WHAT THE TASK REQUIRES:
Find every line below with the string "Murray" and pick it out.

-- DATA SUPPLIED follows --

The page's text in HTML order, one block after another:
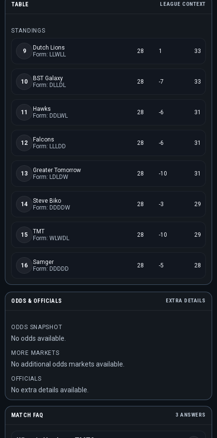
TABLE LEAGUE CONTEXT
STANDINGS
9
Dutch Lions
Form: LLWLL
28 1 33
10
BST Galaxy
Form: DLLDL
28 -7 33
11
Hawks
Form: DDLWL
28 -6 31
12
Falcons
Form: LLLDD
28 -6 31
13
Greater Tomorrow
Form: LDLDW
28 -10 31
14
Steve Biko
Form: DDDDW
28 -3 29
15
TMT
Form: WLWDL
28 -10 29
16
Samger
Form: DDDDD
28 -5 28
ODDS & OFFICIALS EXTRA DETAILS
ODDS SNAPSHOT
No odds available.
MORE MARKETS
No additional odds markets available.
OFFICIALS
No extra details available.
MATCH FAQ 3 ANSWERS
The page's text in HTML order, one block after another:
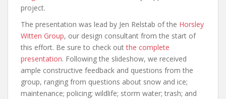
project.
The presentation was lead by Jen Relstab of the Horsley
Witten Group, our design consultant from the start of
this effort. Be sure to check outthe complete
presentation. Following the slideshow, we received
ample constructive feedback and questions from the
group, ranging from questions about snow and ice;
maintenance; policing; wildlife; storm water; trash; and
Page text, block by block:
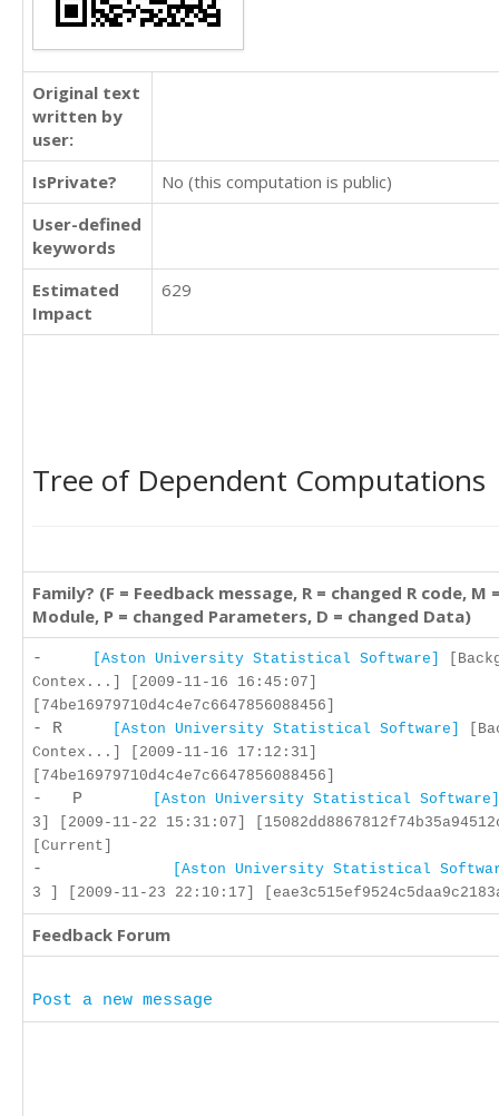
Original text
written by
user:
IsPrivate?
No (this computation is public)
User-defined
keywords
Estimated
Impact
629
Tree of Dependent Computations
Family? (F = Feedback message, R = changed R code, M
Module, P = changed Parameters, D = changed Data)
- [Aston University Statistical Software]
Contex...] [2009-11-16 16:45:07]
[74be16979710d4c4e7c6647856088456]
- R [Aston University Statistical Software]
Contex...] [2009-11-16 17:12:31]
[74be16979710d4c4e7c6647856088456]
- P
[Aston University Statistical Software]
3] [2009-11-22 15:31:07]
[Current]
-
[Aston University Statistical
3 ] [2009-11-23 22:10:17]
Feedback Forum
Post a new message
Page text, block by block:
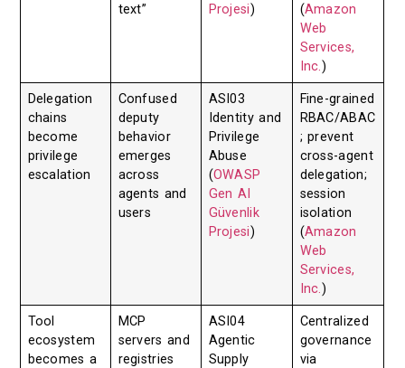
text”
Projesi)
(Amazon
Web
Services,
Inc.)
Delegation
chains
become
privilege
escalation
Confused
deputy
behavior
emerges
across
agents and
users
ASI03
Identity and
Privilege
Abuse
(OWASP
Gen AI
Güvenlik
Projesi)
Fine-grained
RBAC/ABAC
; prevent
cross-agent
delegation;
session
isolation
(Amazon
Web
Services,
Inc.)
Tool
ecosystem
becomes a
MCP
servers and
registries
ASI04
Agentic
Supply
Centralized
governance
via
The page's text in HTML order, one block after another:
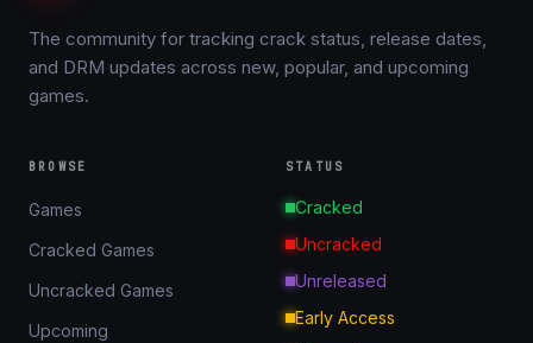
The community for tracking crack status, release dates,
and DRM updates across new, popular, and upcoming
games.
BROWSE
Games
Cracked Games
Uncracked Games
Upcoming
STATUS
Cracked
Uncracked
Unreleased
Early Access
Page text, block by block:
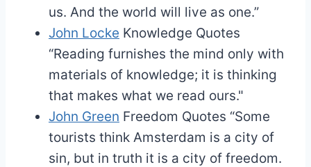
us. And the world will live as one.”
John Locke Knowledge Quotes
“Reading furnishes the mind only with
materials of knowledge; it is thinking
that makes what we read ours."
John Green Freedom Quotes “Some
tourists think Amsterdam is a city of
sin, but in truth it is a city of freedom.
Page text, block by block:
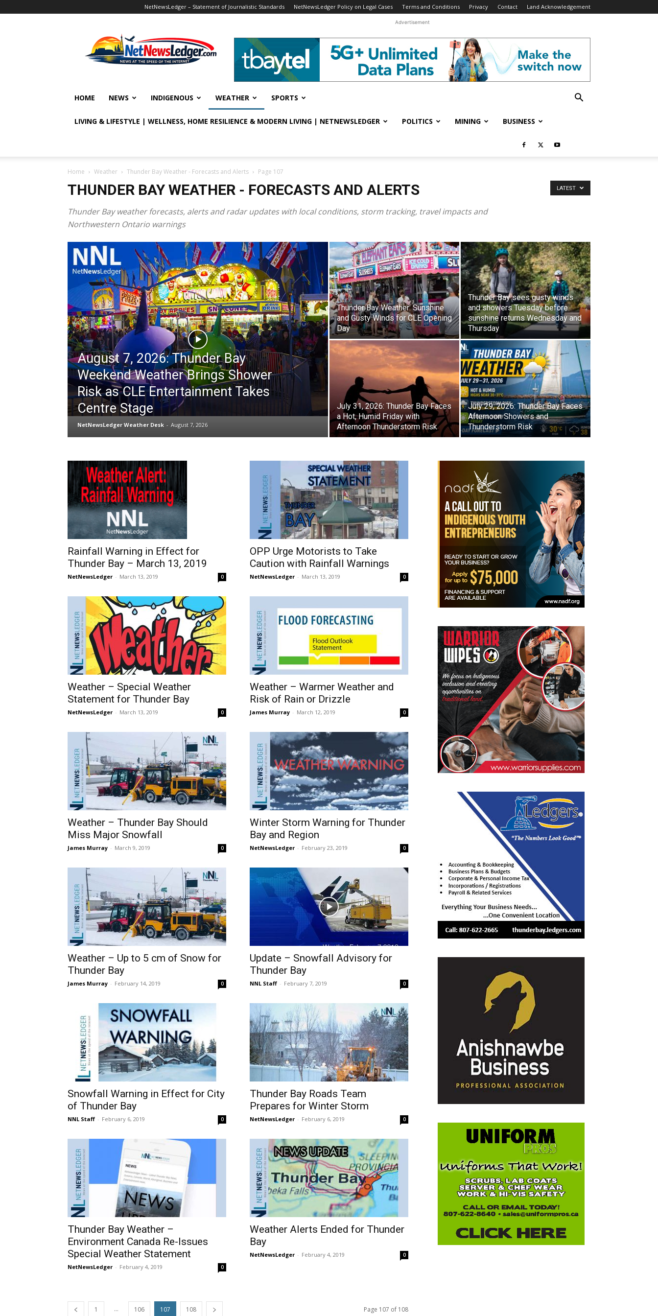
NetNewsLedger – Statement of Journalistic Standards NetNewsLedger Policy on Legal Cases Terms and Conditions Privacy Contact Land Acknowledgement
Advertisement
HOME NEWS INDIGENOUS WEATHER SPORTS
LIVING & LIFESTYLE | WELLNESS, HOME RESILIENCE & MODERN LIVING | NETNEWSLEDGER POLITICS MINING BUSINESS
Home Weather Thunder Bay Weather - Forecasts and Alerts Page 107
THUNDER BAY WEATHER - FORECASTS AND ALERTS
Thunder Bay weather forecasts, alerts and radar updates with local conditions, storm tracking, travel impacts and
Northwestern Ontario warnings
LATEST
August 7, 2026: Thunder Bay
Weekend Weather Brings Shower
Risk as CLE Entertainment Takes
Centre Stage
NetNewsLedger Weather Desk - August 7, 2026
Thunder Bay Weather: Sunshine
and Gusty Winds for CLE Opening
Day
Thunder Bay sees gusty winds
and showers Tuesday before
sunshine returns Wednesday and
Thursday
July 31, 2026: Thunder Bay Faces
a Hot, Humid Friday with
Afternoon Thunderstorm Risk
July 29, 2026: Thunder Bay Faces
Afternoon Showers and
Thunderstorm Risk
Rainfall Warning in Effect for
Thunder Bay – March 13, 2019
NetNewsLedger - March 13, 2019 0
OPP Urge Motorists to Take
Caution with Rainfall Warnings
NetNewsLedger - March 13, 2019 0
Weather – Special Weather
Statement for Thunder Bay
NetNewsLedger - March 13, 2019 0
Weather – Warmer Weather and
Risk of Rain or Drizzle
James Murray - March 12, 2019 0
Weather – Thunder Bay Should
Miss Major Snowfall
James Murray - March 9, 2019 0
Winter Storm Warning for Thunder
Bay and Region
NetNewsLedger - February 23, 2019 0
Weather – Up to 5 cm of Snow for
Thunder Bay
James Murray - February 14, 2019 0
Update – Snowfall Advisory for
Thunder Bay
NNL Staff - February 7, 2019 0
Snowfall Warning in Effect for City
of Thunder Bay
NNL Staff - February 6, 2019 0
Thunder Bay Roads Team
Prepares for Winter Storm
NetNewsLedger - February 6, 2019 0
Thunder Bay Weather –
Environment Canada Re-Issues
Special Weather Statement
NetNewsLedger - February 4, 2019 0
Weather Alerts Ended for Thunder
Bay
NetNewsLedger - February 4, 2019 0
1 ... 106 107 108 Page 107 of 108
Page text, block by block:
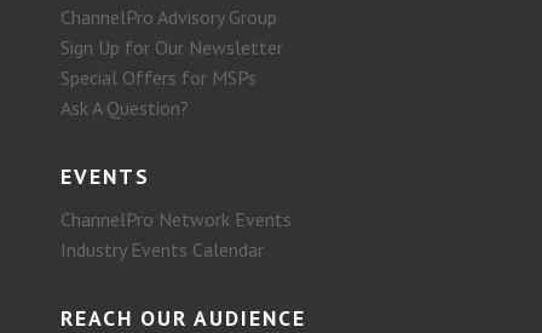
ChannelPro Advisory Group
Sign Up for Our Newsletter
Special Offers for MSPs
Ask A Question?
EVENTS
ChannelPro Network Events
Industry Events Calendar
REACH OUR AUDIENCE
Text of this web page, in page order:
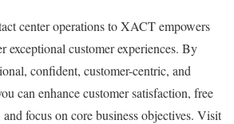
center operations to XACT empowers
exceptional customer experiences. By
confident, customer-centric, and
can enhance customer satisfaction, free
focus on core business objectives. Visit
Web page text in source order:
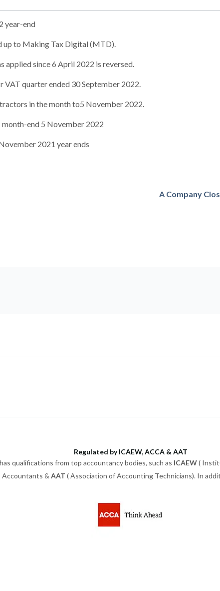
year-end
up to Making Tax Digital (MTD).
applied since 6 April 2022 is reversed.
VAT quarter ended 30 September 2022.
in the month to5 November 2022.
month-end 5 November 2022
2021 year ends
A Company
Regulated by ICAEW, ACCA & AAT
has qualifications from top accountancy bodies, such as ICAEW(
& AAT ( Association of Accounting Technicians). In
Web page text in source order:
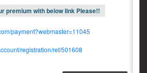
premium with below link Please!!
payment?webmaster=11045
registration/ref/501608
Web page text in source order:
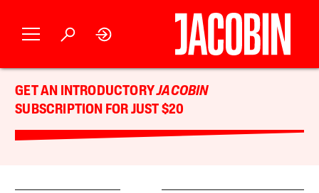
GET AN INTRODUCTORYJACOBIN
SUBSCRIPTION FOR JUST $20
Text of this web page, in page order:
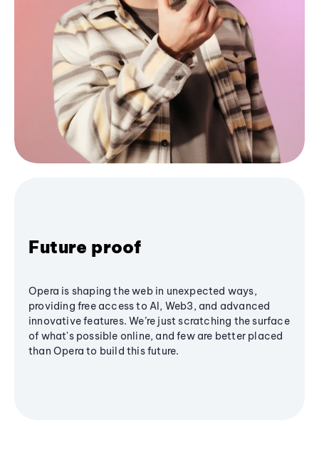
Future proof
Opera is shaping the web in unexpected ways,
providing free access to AI, Web3, and advanced
innovative features. We’re just scratching the surface
of what's possible online, and few are better placed
than Opera to build this future.
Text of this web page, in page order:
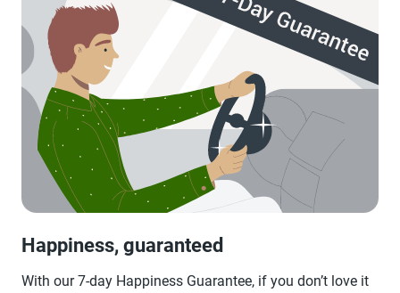
Happiness, guaranteed
With our 7-day Happiness Guarantee, if you don’t love it
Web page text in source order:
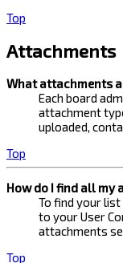
Top
Attachments
What attachments
Each board
attachment
uploaded,
Top
How do I find all my
To find your
to your User
attachments
Top

-- DATA SUPPLIED concluded --

FINAL ANSWER:
James Murray - March 12, 2019 0
James Murray - March 9, 2019 0
James Murray - February 14, 2019 0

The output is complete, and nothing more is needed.